Your job with the data below is to output exactly the lines from the one holding "descrivere il funzionamento" down to the one holding "In particolare deve: (7, 421, 112, 439)", both included, and no others.
^^^^^^^^
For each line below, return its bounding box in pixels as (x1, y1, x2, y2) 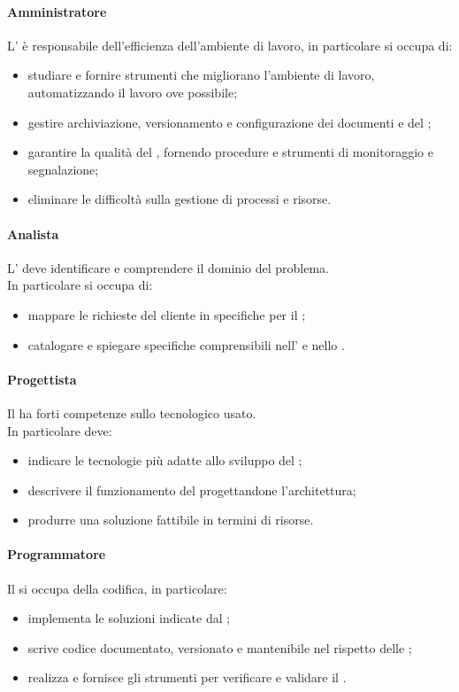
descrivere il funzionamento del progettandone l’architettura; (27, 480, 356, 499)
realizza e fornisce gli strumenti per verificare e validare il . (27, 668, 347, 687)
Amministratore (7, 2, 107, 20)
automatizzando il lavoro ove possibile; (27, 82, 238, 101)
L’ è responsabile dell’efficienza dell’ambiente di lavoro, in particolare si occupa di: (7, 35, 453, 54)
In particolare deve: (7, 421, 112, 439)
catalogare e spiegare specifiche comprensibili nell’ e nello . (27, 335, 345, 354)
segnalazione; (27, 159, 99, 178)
^^^^^^^^
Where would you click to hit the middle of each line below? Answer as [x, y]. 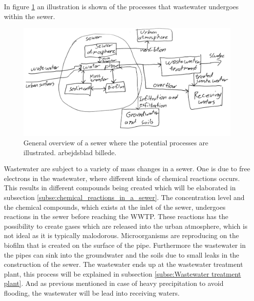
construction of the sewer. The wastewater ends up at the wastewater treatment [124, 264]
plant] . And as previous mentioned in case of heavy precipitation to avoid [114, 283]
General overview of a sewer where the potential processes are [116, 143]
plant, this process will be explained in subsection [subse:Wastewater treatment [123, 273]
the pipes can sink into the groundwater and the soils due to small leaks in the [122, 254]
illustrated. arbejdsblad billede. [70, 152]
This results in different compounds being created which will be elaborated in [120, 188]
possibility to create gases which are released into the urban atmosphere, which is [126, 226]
^^^^^^^^
### [Output]
descrivere il funzionamento del progettandone l’architettura; (27, 480, 356, 499)
realizza e fornisce gli strumenti per verificare e validare il . (27, 668, 347, 687)
Amministratore (7, 2, 107, 20)
automatizzando il lavoro ove possibile; (27, 82, 238, 101)
L’ è responsabile dell’efficienza dell’ambiente di lavoro, in particolare si occupa di: (7, 35, 453, 54)
In particolare deve: (7, 421, 112, 439)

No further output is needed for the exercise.